Support Vector Classifier(SVC) is a type of supervised classification model whose objective is to classify the data based on a maximal margin hyperplane build using support vectors. This hyperplane is a decision boundary that classifies between various classes. It is build using support vectors, which are the outliers. The hyperplane which has the highest margin is selected as the decision boundary.

SVCs can classify linear as well as non-linear data using a kernel trick which implicitly maps the input to high dimensional vector spaces. This kernel trick converts the lower-dimensional feature space into higher dimensional feature space which is linearly separable. For example, data in a 2D may not be linearly separable but when it is converted into 3D using the kernel function it becomes linearly separable.

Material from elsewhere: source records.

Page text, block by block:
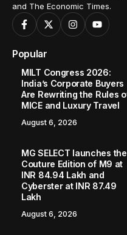
and The Economic Times.
Popular
MILT Congress 2026:
India’s Corporate Buyers
Are Rewriting the Rules
MICE and Luxury Travel
August 6, 2026
MG SELECT launches the
Couture Edition of M9 at
INR 84.94 Lakh and
Cyberster at INR 87.49
Lakh
August 6, 2026

SVC has three main parameters that affect the performance of the model which are the kernel, gamma, C. The kernel parameter signifies the type of kernel which can be “Linear” for linearly separable data or “rbf”, “poly” for non linearly separable data. Gamma parameter is the kernel coefficient. As the value of gamma increases, it tries to exactly fit the dataset which gives generalization error and causes overfitting. C parameter is the cost of misclassification of the model. The high value of C gives you low bias and high variance whereas the low value of C gives you high bias and low variance.

Step 5: Model Evaluation

# Evaluating using accuracy_score metric
from sklearn.metrics import accuracy_score
accuracy = accuracy_score(Y_test, Y_pred)
print("Accuracy: " + str(accuracy * 100))Output:
Accuracy: 73.37662337662337
# Confusion matrix
from sklearn.metrics import confusion_matrix
cm = confusion_matrix(Y_test, Y_pred)
cm
Output:
array([[87, 13],
[20, 34]], dtype=int64)
# Heatmap of Confusion matrix
sns.heatmap(pd.DataFrame(cm), annot=True)
Heatmap of Confusion Matrix
# Classification report
from sklearn.metrics import classification_report
print(classification_report(Y_test, Y_pred))
Output:
precision recall f1-score support

0.0 0.81 0.87 0.84 100
1.0 0.72 0.63 0.67 54

micro avg 0.79 0.79 0.79 154
macro avg 0.77 0.75 0.76 154
weighted avg 0.78 0.79 0.78 154

We have chosen three metrics accuracy_score, confusion matrix and classification report for evaluating our model.

Step 6: Model Deployment

Flask application

In this step, we will use Flask micro-framework to create a web application of our model. All the required files can be found in my GitHub repository here.

With this step, we have completed our project from data gathering to model deployment.

Further Applications:

A similar model can be built for a variety of diseases like breast cancer, malaria, etc in much detail and can be highly reliable once it gets high enough accuracy.